I am trying to figure out how to utilize more of our available bandwidth on a 200Mb LFN pipe between Houston and San Diego for the migration of a 250 +Gig database.

When the DB is copied, the data is stale before it's finished because it's taking nearly 24 hours. Right now, we're only transferring at about 7Mbps. The delay is averaging 38ms and the send/recv window size is set to 2MB on client and server.

I think the server guys need to increase their send and recv window sizes, but I don't know how to calculate the optimal settings. What do you think?

3 Replies 3

DouglasScott99
Level 1
Level 1

This is quite a hard problem to work with.

Assuming that you "delay" is the Round Trip Time,

say as displayed by ping. This would be about right

for the 1300 miles you mention.

From your figures you are sending 32k every RTT.

First you need to eliminate TCP receive window

as being the issue. Make sure that you are setting

the TCP receive Window to 64k ON BOTH ENDS. TCP uses

the smaller of the two offered window sizes.

Another likely explanation is that you are using

an application that is limiting the transfer rate.

In either case you need to check with a packet

capture tool like say ethereal.

This is a skilled job and if you want to identify

the issue quickly you maybe need to hire someone.

What database are you using?

Thanks for the response. I actually already knew the problem had to do with the TCP window being too small, but I was trying to find a mathematical formula that would predict what my expected max possible throughput would be with the given RTT and send/recv window size.

Recently we figured out that for whatever reason, the servers aren't staying at the 2MB TCP window that we set. We wound up getting our performance increase by specifying the window size from within the FTP application (ftp -w). Once that was set, we saw a huge improvement.

Shop aroud a little; there are some FTP clients that will open multiple sessions for a single file (it's a user configuarble thing) to help negate the ack-response bottlenecks (multiple parallel sessions, each getting their own ACK/NAK).

I can't remember any name specifically, but I know they're out there.

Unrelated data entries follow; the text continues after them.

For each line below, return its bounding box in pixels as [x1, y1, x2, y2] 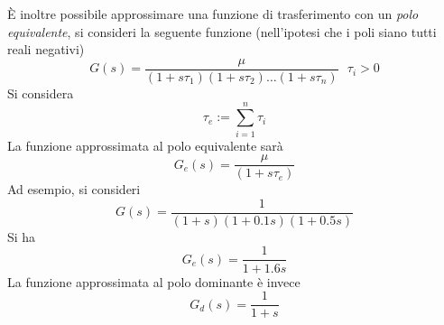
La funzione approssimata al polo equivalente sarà [7, 135, 283, 154]
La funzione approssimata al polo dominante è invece [7, 272, 301, 291]
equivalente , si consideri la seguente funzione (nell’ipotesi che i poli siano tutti [7, 22, 437, 41]
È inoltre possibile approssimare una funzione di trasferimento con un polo [7, 5, 419, 23]
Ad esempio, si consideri [7, 180, 141, 199]
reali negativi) [7, 40, 85, 59]
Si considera [7, 83, 74, 102]
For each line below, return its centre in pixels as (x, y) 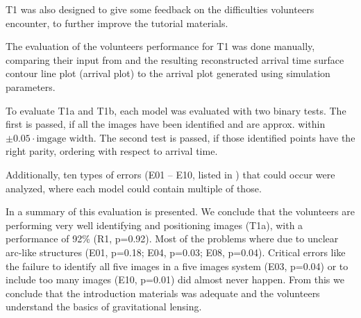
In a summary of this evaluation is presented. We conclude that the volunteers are (180, 211)
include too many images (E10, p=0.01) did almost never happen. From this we (175, 279)
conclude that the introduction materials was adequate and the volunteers (163, 293)
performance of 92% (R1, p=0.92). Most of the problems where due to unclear (172, 238)
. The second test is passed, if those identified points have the (224, 137)
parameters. (31, 86)
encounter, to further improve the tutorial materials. (117, 23)
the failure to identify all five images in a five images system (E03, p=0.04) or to (177, 266)
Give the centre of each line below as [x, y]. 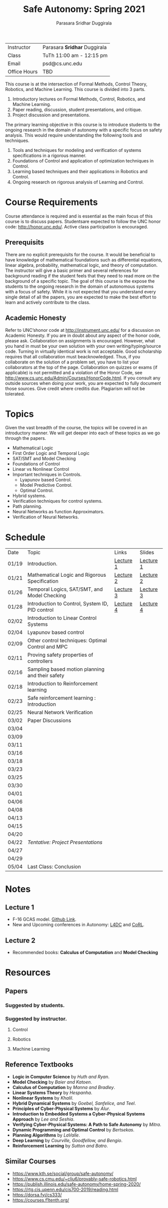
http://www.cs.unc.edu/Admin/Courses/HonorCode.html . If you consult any [83, 378]
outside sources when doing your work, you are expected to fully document [83, 383]
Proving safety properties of [60, 655]
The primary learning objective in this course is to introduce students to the [83, 124]
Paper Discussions [49, 721]
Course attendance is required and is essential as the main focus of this [79, 216]
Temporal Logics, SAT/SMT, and [65, 589]
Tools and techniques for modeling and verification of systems [77, 150]
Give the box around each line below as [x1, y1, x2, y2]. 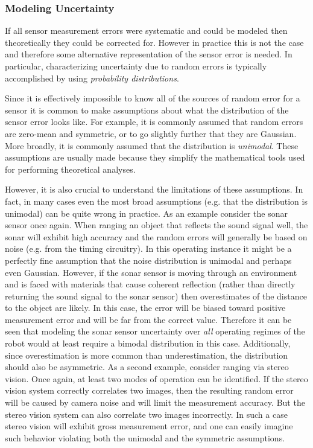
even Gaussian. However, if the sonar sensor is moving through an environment [5, 266, 297, 278]
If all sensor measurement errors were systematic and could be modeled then [5, 24, 288, 37]
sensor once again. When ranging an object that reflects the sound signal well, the [5, 219, 308, 231]
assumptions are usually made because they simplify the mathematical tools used [5, 151, 305, 164]
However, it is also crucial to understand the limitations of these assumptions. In [5, 183, 303, 196]
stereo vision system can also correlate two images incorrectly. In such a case [5, 408, 288, 420]
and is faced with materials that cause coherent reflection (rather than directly [5, 278, 296, 290]
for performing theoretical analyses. [5, 162, 136, 175]
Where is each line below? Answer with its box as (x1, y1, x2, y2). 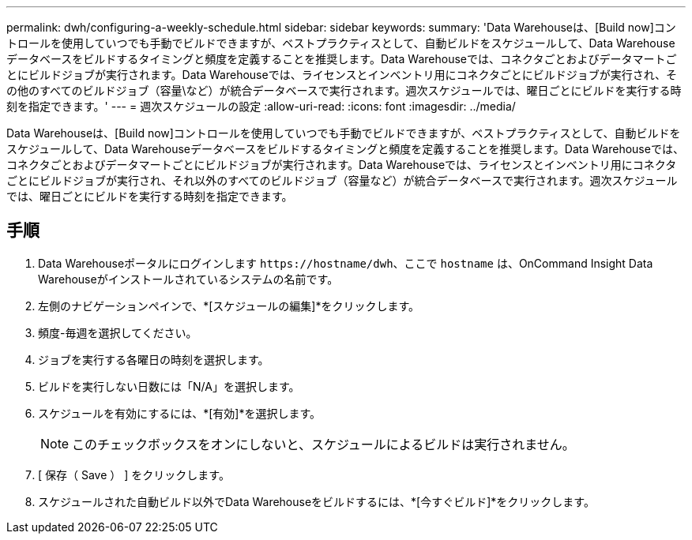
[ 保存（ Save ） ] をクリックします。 (38, 467, 230, 482)
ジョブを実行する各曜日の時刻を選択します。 (38, 352, 269, 366)
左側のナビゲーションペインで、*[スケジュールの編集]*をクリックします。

It might end up being better / easier to set up the database as a publisher / subscriber pair, so that changes made at one end are automaticaly updated at the other .... some flavor of replication where the DB is done in smaller chunks.

It may also work to do a horizontal partition and send each partition as a separate session, or do a horizontal partition at some time interval and send the smaller chunk.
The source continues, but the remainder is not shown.